70. Jahrestagung der Deutschen Gesellschaft für Medizinische Informatik, Biometrie und Epidemiologie e.V.
70. Jahrestagung der Deutschen Gesellschaft für Medizinische Informatik, Biometrie und Epidemiologie e.V.
Efficient Heritability Estimation in Multivariate Generalized Linear Models via Low-Rank Approximations
2Braunschweig Integrated Centre of Systems Biology, TU Braunschweig, Braunschweig, Germany
3The Danish Twin Registry and Epidemiology, Biostatistics and Biodemography, Department of Public Health, University of Southern Denmark, Odense, Denmark
4Department of Mathematics and Computer Science, University of Southern Denmark, Odense, Denmark
5Paraná Federal University, Curitiba, Brazil
Text
Introduction: Linear mixed models are widely used in genetics to estimate genetic variance components from SNP data. These models typically assume that phenotypes follow a (multivariate) normal distribution. However, in many practical settings, phenotype distributions deviate from normality, limiting the applicability of standard linear mixed models.
State of the art: Phenotypes such as binary disease status, gene expression counts, or DNA methylation levels are better modeled using distributions like Bernoulli, Poisson, or Beta, respectively. Generalized linear mixed models (GLMMs) are more appropriate in these cases. However, most implementations focus on univariate outcomes, and extensions to multivariate phenotypes – especially when each phenotype follows a different distribution – remain computationally challenging.
Concept: We address this issue using the multivariate covariance generalized linear model (McGLM) framework introduced by Bonat & Jørgensen [1], which accounts for non-normality by explicitly modeling the relationship between the mean and variance. Within this unified and flexible framework, genetic variance components can be estimated based on genetic relationship matrices (GRM).

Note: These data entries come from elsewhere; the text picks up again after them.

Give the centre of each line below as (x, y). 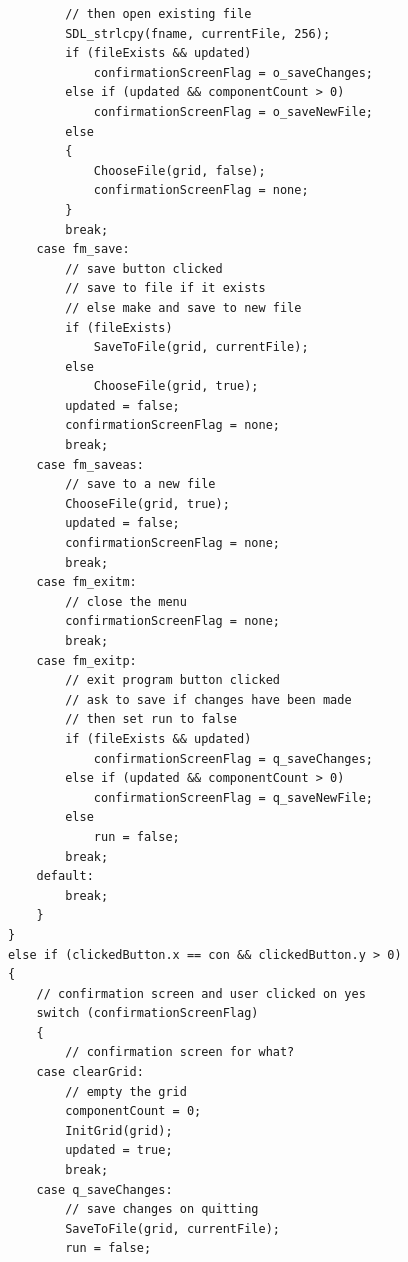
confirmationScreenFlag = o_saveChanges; (233, 72)
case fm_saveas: (90, 464)
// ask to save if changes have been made (208, 699)
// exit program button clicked (172, 680)
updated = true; (119, 1150)
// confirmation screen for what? (180, 1052)
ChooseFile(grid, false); (179, 170)
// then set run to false (151, 719)

Implementation: To make this approach scalable, especially with increasing sample sizes, we apply low-rank approximation techniques to the GRM. These approximations significantly reduce the computational cost of matrix operations involved in parameter estimation, enabling efficient heritability estimation under complex, mixed distributional settings.

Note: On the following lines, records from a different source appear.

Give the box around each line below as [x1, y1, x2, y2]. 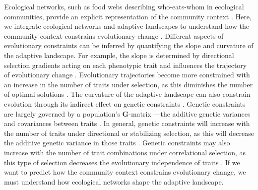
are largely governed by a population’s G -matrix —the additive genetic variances [4, 108, 251, 119]
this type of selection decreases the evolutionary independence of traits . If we [4, 157, 240, 167]
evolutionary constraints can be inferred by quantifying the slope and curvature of [4, 40, 254, 51]
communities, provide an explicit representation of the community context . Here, [4, 11, 252, 21]
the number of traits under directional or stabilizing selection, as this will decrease [4, 127, 254, 138]
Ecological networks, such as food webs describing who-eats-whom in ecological [4, 1, 244, 11]
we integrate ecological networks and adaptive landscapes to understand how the [4, 21, 249, 31]
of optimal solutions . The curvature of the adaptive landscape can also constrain [4, 89, 251, 99]

Lessons learned: Our results show that low-rank approximations provide substantial computational speed-ups without sacrificing accuracy. This makes the McGLM framework practical for large-scale genetic studies involving diverse types of phenotypes. The approach opens the door to more flexible and computationally feasible heritability estimation across a wide range of real-world applications.
The authors declare that they have no competing interests.
The authors declare that an ethics committee vote is not required.